Another problem with having a cat on “house arrest”is addressing the cat’s need to poop and pee – two things that both carried the smell of instant death. If you are a cat owner, you know what I meant. The stink of cat poop and pee is second to none. It will make your house smelly and will drive you mad with the stench.

For this, we had a kitty litter. We were using the store bought kitty litter brands which is also hell when it comes to maintaining the cleanliness of the house. It’s a constant cycle of scooping, cleaning, vacuuming and scrubbing. After running out of kitty litter tonight and being informed that kitty litters in 2 of the nearest grocery stores are out-of-stock, I was forced to improvise.

For a more environment friendly kitty litter, I took some old newspapers and tore them into tiny pieces, placed it in the litter box and sprinkled it generously with baking soda to counter the smell. Saw Sayu did the number 1 and 2 and it was a success! And no smell at all!

Ideally, the shredded/torn up newspaper should be washed with water, mixed with a bit of fabric conditioner, drained of water, mixed with baking soda before being turned into small pellet-shaped “nuts” which can serve as a more environment-friendly and organic kitty litter. Read instructions here:

1. Shred newspaper in a paper shredder and collect it in an unused litter box.

2. Soak the paper in warm water mixed with a few squirts gentle, biodegradable dish soap. The shredded paper takes on a cooked oatmeal consistency. The paper won’t come completely clean, but the water will turn grey.

3. Drain the water (an old colander works wonders) and repeat the soaking process minus the soap.

4. Sprinkle baking soda liberally on the wet paper. Knead it in to the mixture (you might want to wear gloves to avoid getting ink on your hands).

5. Squeeze the remaining moisture out until it’s as dry as you can get it.

6. Crumble over a screen and leave to dry for a few days.

7. Once it’s dry, put about an inch and a half to two inches of the paper crumbles in the litter box. Scoop solids daily and change it once a week. It takes about a half an hour to 45 minutes to make a 2-3 week supply of litter

Source: http://www.treehugger.com/culture/pet-topic-make-your-own-newspaper-cat-litter.html

Unfortunately, I really don’t have time right now so I resorted instead to newspapers shredded into small pieces and sprinked with baking soda. Worked really well.

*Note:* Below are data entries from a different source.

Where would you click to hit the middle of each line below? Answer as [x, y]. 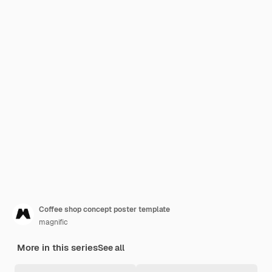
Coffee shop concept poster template [104, 209]
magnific [53, 222]
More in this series [57, 247]
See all [111, 248]
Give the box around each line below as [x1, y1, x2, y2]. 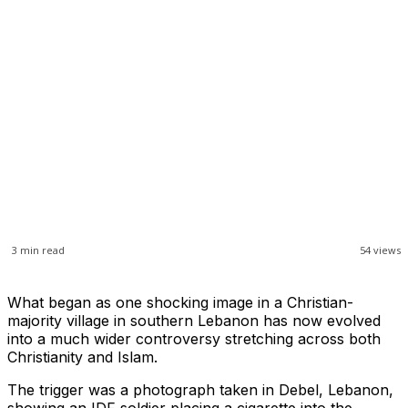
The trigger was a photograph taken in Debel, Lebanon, [7, 381, 393, 400]
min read [17, 243, 65, 258]
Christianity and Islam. [7, 348, 158, 367]
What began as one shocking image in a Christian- [7, 293, 353, 312]
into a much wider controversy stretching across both [7, 330, 381, 349]
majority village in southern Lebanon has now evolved [7, 311, 381, 331]
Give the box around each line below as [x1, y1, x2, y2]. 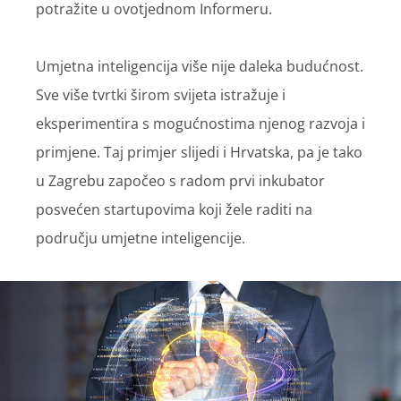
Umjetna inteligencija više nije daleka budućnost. [36, 55, 363, 76]
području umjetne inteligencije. [36, 227, 245, 248]
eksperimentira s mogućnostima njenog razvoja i [36, 113, 365, 133]
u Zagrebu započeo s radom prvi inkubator [36, 170, 325, 191]
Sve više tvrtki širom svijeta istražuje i [36, 84, 286, 105]
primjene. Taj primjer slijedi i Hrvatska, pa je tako [36, 141, 363, 162]
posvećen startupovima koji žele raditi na [36, 199, 312, 219]
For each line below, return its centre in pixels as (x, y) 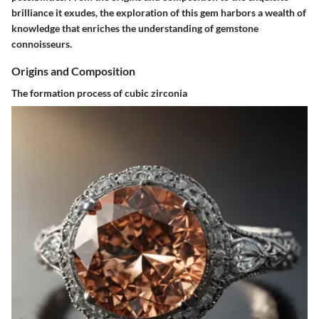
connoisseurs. (42, 44)
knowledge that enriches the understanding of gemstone (135, 28)
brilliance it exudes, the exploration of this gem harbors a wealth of (159, 12)
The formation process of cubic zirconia (99, 93)
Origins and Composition (73, 71)
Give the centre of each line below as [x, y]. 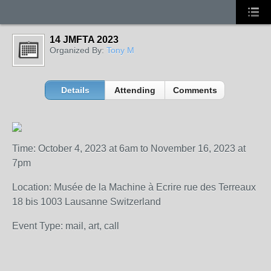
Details [75, 90]
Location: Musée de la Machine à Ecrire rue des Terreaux [134, 187]
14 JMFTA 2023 [84, 40]
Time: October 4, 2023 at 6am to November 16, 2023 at [129, 149]
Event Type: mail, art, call [66, 226]
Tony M [120, 50]
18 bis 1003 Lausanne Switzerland [87, 202]
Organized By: [78, 50]
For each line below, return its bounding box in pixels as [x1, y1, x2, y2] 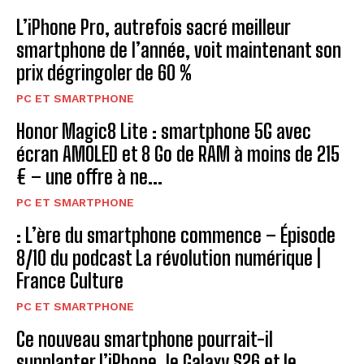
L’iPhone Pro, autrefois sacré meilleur [16, 15, 291, 39]
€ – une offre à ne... [16, 164, 162, 188]
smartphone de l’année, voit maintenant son [16, 37, 341, 62]
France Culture [16, 268, 123, 292]
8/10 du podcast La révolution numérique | [16, 245, 321, 270]
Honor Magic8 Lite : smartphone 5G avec [16, 119, 311, 143]
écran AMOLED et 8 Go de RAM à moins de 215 [16, 141, 340, 166]
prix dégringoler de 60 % [16, 60, 192, 84]
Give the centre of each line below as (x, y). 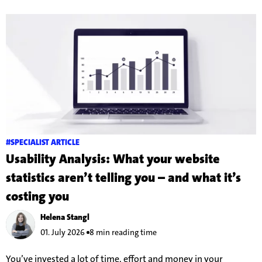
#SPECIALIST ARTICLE (43, 142)
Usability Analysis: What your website (113, 158)
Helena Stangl (65, 217)
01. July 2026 (62, 232)
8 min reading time (123, 232)
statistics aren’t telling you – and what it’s (123, 177)
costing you (37, 196)
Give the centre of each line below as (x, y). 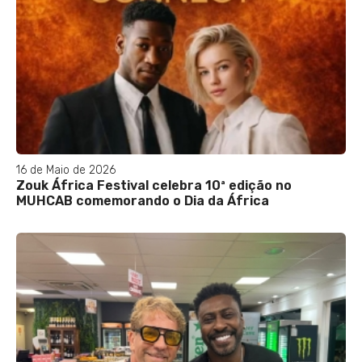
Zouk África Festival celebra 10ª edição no (154, 186)
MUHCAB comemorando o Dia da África (143, 201)
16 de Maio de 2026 (66, 170)
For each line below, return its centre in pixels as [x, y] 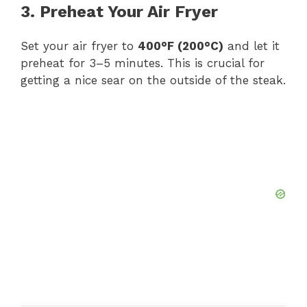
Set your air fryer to [79, 46]
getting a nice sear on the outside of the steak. [153, 81]
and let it [251, 46]
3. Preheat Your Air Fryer [119, 12]
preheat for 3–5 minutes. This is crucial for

There are days when I get really lazy and I am tempted not to deal with Sayuri’s food, litter and even her gum-brushing. For times like these, I always think of the fact that having a pet (like having a child) is a big responsibility and it doesn’t end the moment the cat stopped being a little ball of fur and cute. I do not regret any minute of taking care of Sayuri. Her loyalty and love is enough payment for me.